Reflections on 2022 - Feature Engineering

FourMoBro · December 30, 2022, 1:07am

As 2022 draws to a close, my company gives us an extended holiday to relax. With the weather not being that great for anything, I am using this time to enhance some technical skills and revisit the fastai courses both parts 1 and 2. I’d like to propose a challenge or collaboration or some sort of knowledge sharing to the fastai community. But first let me give you a bit of background.

2022 for me began with the urge to find a new job. I had a comfortable job, but it was not challenging nor was it rewarding in anything other than above average compensation.I had a personal choice to either “retire in place” for the next 5-15 years and rest on my laurels or find a new job that engaged me. I was able to find a new job within my company in June, but had the chance at a Data Scientist job back in April. As part of that pre-screening process, they gave a “kaggle competition” of sorts but you only got one submission. It was a tabular dataset of used cars. Initially, I thought I had this in the bag. I have been somewhat, well, maybe that was way too generous, familiar with fastai and what it can do. How easy it was to create a model and get results, etc. However, I was quickly humbled.

I had been so out of practice with python and pandas. I struggled with the basics. I referenced fastbook as best I could, but I could not get results I was expecting. Maybe if Lesson 6 of Part 1 was recorded/released earlier, I could have made a better showing, but I really only have myself to blame. I could talk a good game, but could I walk the walk? The answer was “no”.

I did no feature engineering on that dataset outside of the obvious. Chose a RF method and just went at it. I submitted something, but I was not proud of my work. When I was informed I would not continue on with the hiring process I was somewhat relieved. I didn’t have what it took. I thanked the manager but asked what could have been done better and if he would be willing to score another submission at a later date. I heard nothing for a few months.

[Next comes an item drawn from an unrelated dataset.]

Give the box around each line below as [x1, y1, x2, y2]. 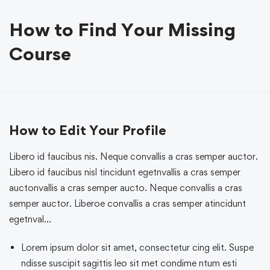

It was only after I got my new position, in a “sister department” to what I applied for earlier that I got a response. In short, my model(s) scored poorly. It was both a Classification and a Regression test. Now it could have been something I did in the final submission as I had a lot of copy/paste. Or it could have been a crappy model. At any rate, the manager said that almost all of the people spent too much time on the model and not enough time doing basic feature engineering.

Well, that’s what I want to do. I want to revisit that dataset and take much more time over the next few weeks and see what I can do. I want to use this as a way to sharpen my pandas skills, my fastai skills, but I also wanted to solicit suggestions as how the community would handle this test and what types of feature engineering can or should be done. I have created a github repo that I can share for those who are interested in providing feedback. It contains the 2 csv files and a notebook that I started in the past day with a “plan of attack” on the feature engineering front. It is still in the initial stages and has some data copied from the “titanic” notebooks. They can be access here: GitHub - FourMoBro/usedcars: DS test from 04-22. After I re-watch lessons 5-8 from Part 1, I will add the code cells to create a simple initial model using all of the features and start to simplify from there. If you need more questions on the data or what needs to happen, let me know in the comments.

I hope 2022 was great for you and wish you all the best in 2023.